Image credit: Rare Disease Day
You don’t hear much about rare diseases, except occasionally on primetime medical dramas. But just because they’re “rare” — in the U.S., that refers to diseases that affect fewer than 200,000 Americans — doesn’t mean they don’t affect a lot of lives. Collectively, the 7,000 or so known rare diseases afflict tens of millions, possibly hundreds of millions, of people worldwide.
In other words, as my grandmother liked to put it, “Every family has something.” She had firsthand experience, being a carrier of both a high-risk genetic mutation for cancer and a rare kidney disease known as Alport syndrome. That “we’re all in it together” attitude is the foundation for Rare Disease Day, held this year on February 28th. It aims to raise awareness for rare diseases and remind us that these conditions have an outsize impact.
Rare Disease Day has been celebrated annually for the last dozen years, serving as a rallying point for advocacy organizations, researchers, caregivers, and the patients they focus on. Launched in Europe by the disease advocacy organization EURORDIS and supported in the U.S. by the National Organization for Rare Disorders, the event has now gotten so large that people in more than 90 countries find ways large and small to participate.
It’s hard to imagine there’s much commonality across 7,000 rare diseases, but there are some threads that tie them together. Most have genetic causes, and many affect children. Few have good treatment options, in part because pharmaceutical companies are less motivated to invest resources to develop new treatments when the potential market is so small. There’s also the challenge of finding enough people to enroll in clinical trials so new treatments can get approved, since the target audience is hard to find.
As genetic analysis tools improved in recent years, more rare diseases are being identified and defined. That’s major progress: defining a disease is the first step in allowing people to build a community, start an advocacy group, and possibly even raise funds. Money is needed to support research to learn more about each disease, whether existing therapies might address it, and even to find opportunities to treat it.
With Alport syndrome in my family, for instance, I’ve signed up to receive alerts from the Alport Syndrome Foundation.
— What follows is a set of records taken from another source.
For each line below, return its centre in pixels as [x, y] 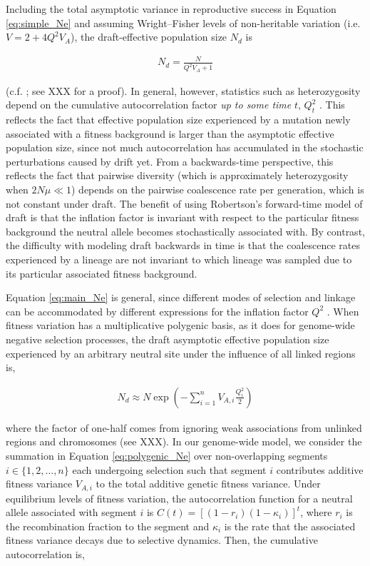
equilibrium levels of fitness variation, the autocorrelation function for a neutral [179, 498]
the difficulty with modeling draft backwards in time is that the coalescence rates [183, 245]
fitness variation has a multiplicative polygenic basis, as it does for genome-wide [180, 325]
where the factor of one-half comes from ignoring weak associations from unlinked [184, 427]
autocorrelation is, [46, 554]
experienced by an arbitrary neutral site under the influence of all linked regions [181, 353]
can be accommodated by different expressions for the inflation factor [157, 311]
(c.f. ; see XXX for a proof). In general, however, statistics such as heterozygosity [183, 90]
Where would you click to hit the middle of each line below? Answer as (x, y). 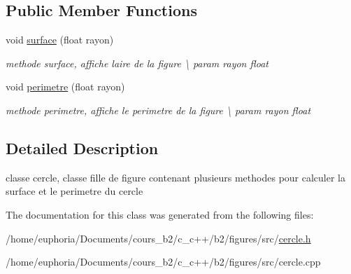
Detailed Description (82, 148)
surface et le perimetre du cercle (74, 191)
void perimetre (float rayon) (65, 87)
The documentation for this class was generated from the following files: (160, 214)
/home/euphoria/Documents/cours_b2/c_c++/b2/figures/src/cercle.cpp (163, 262)
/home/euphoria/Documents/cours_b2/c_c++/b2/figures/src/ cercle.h (158, 238)
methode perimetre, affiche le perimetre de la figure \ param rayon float (158, 110)
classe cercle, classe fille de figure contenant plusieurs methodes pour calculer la (176, 177)
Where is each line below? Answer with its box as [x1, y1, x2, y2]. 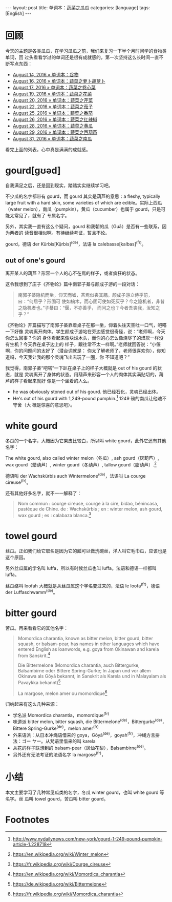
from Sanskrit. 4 [17, 651, 50, 659]
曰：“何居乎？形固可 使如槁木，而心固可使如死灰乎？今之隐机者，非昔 [17, 298, 165, 304]
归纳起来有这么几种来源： [5, 701, 59, 707]
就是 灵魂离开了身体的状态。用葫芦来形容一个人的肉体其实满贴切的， [14, 372, 159, 378]
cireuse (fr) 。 [5, 478, 31, 485]
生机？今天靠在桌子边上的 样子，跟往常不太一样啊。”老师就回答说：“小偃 [9, 341, 161, 347]
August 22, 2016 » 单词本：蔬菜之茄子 [12, 104, 93, 110]
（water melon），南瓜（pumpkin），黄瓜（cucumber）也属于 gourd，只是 [5, 206, 161, 212]
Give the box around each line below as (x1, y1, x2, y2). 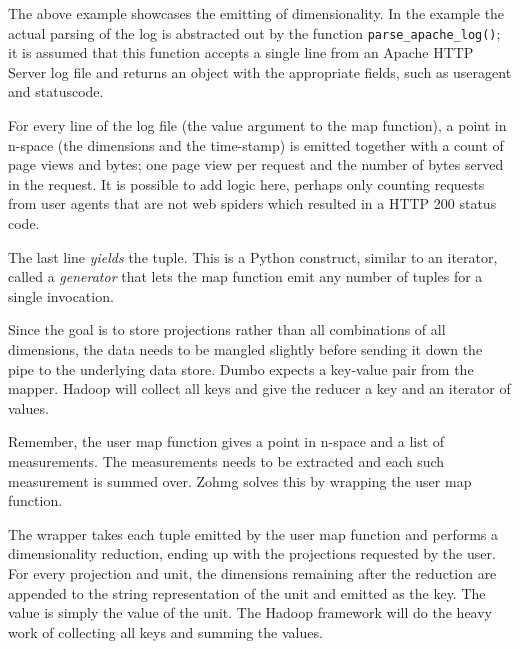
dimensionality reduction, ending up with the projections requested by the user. (8, 543, 496, 564)
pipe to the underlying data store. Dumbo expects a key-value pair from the (8, 358, 474, 379)
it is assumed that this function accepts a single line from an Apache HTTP (8, 42, 474, 63)
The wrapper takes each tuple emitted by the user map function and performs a (8, 523, 499, 544)
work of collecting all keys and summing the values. (8, 621, 323, 642)
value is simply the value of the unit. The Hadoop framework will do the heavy (8, 602, 493, 623)
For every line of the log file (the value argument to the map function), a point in (8, 115, 507, 136)
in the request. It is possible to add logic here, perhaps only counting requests (8, 173, 485, 194)
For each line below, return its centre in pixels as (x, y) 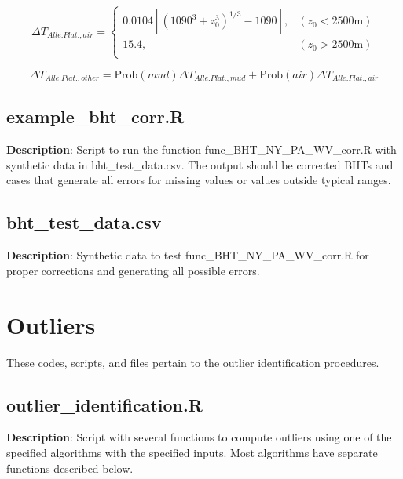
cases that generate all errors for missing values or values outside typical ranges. (199, 180)
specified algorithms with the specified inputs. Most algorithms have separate (192, 452)
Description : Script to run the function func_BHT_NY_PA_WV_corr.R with (201, 149)
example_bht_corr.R (95, 116)
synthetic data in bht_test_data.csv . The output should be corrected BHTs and (200, 164)
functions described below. (70, 468)
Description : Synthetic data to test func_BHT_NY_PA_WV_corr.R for (188, 255)
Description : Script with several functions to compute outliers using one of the (199, 437)

It organizes events for patients and families, tells members about new clinical trials, and regularly updates its community about the status of candidate drugs in development.
There are countless such groups for people affected by rare diseases, and they have an essential role in pushing for progress in each disease area. Even advocacy communities with only a Facebook group to bring them together have managed to effect real change; we reported here at Techonomy, for example, on patients with a rare type of cancer who used social media to raise money to fund new research into their disease. Some of these groups keep lists of patients who would be willing to enter a clinical trial; this not only accelerates the trial enrollment process, but can also show pharmaceutical companies how active and engaged a disease community is. That may make them a more desirable market for development.
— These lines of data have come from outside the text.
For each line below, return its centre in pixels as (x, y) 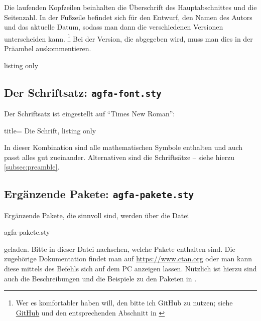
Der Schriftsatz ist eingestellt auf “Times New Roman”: (90, 113)
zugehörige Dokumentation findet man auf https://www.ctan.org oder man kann (128, 259)
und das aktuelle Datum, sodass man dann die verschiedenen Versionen (114, 27)
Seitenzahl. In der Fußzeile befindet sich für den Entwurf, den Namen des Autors (128, 17)
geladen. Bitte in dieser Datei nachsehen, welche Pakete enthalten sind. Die (120, 249)
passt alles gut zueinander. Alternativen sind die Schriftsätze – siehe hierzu (119, 157)
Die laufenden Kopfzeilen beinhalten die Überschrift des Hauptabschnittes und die (130, 7)
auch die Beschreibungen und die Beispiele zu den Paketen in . (100, 278)
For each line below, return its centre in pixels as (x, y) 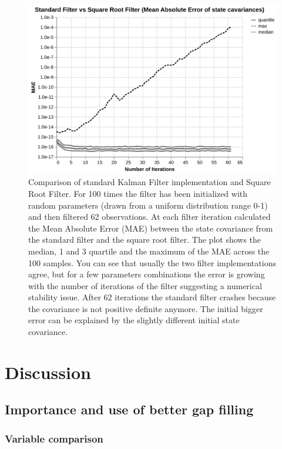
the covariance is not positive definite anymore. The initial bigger (146, 308)
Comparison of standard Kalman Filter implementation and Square (150, 182)
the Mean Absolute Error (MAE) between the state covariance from (151, 228)
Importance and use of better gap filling (129, 409)
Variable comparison (54, 438)
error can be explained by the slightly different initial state (134, 320)
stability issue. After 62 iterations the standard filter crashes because (152, 297)
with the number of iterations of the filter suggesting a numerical (145, 285)
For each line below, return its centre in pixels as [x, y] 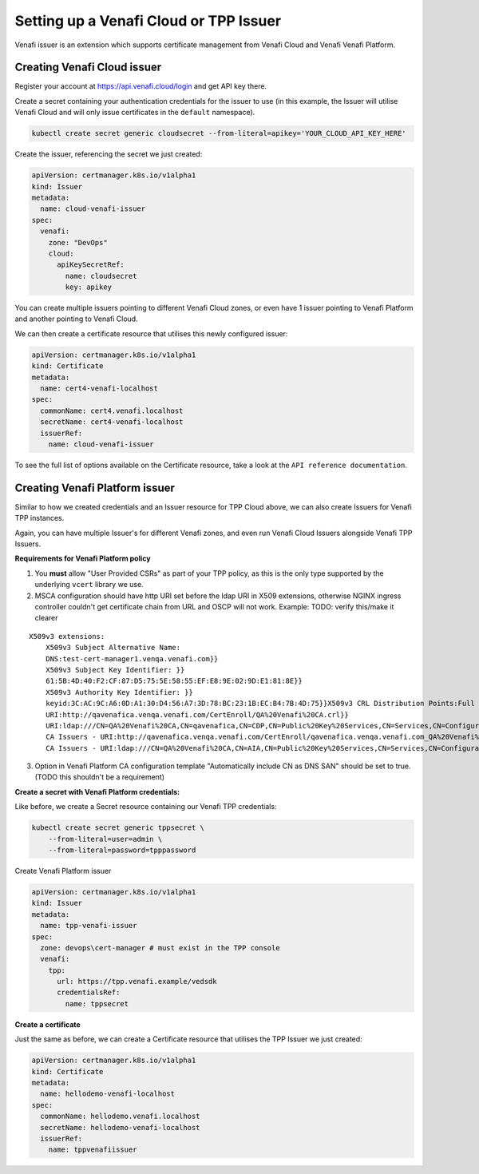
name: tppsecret [97, 1003]
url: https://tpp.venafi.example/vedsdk [137, 982]
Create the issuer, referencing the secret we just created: [109, 154]
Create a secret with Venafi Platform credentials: [97, 791]
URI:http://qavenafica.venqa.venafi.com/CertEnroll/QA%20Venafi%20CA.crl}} [197, 714]
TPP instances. [40, 518]
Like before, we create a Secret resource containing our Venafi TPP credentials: [146, 807]
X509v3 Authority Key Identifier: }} [119, 692]

With the rise of precision medicine, there is great hope within the rare disease community that barriers to developing new treatments will be lowered. The very idea of targeting treatments with precision is to find exactly the community, however small, that could be a potential market for a therapy. With this model, though, we’ve seen some new treatments emerge at shockingly high prices — such as a Novartis gene therapy for patients with a rare retinal disease that costs $850,000 for a one-time, vision-restoring treatment. It’s important to address diseases that would never otherwise be treated, but it’s also important to do so with a drug that people can afford.
This Thursday, the challenges take a backseat as we focus on honoring the people in our lives who are affected by rare disease — patients, families, physicians, researchers, and more. Here at Techonomy, we hope you find a way to participate in Rare Disease Day to honor anyone you know affected by these conditions.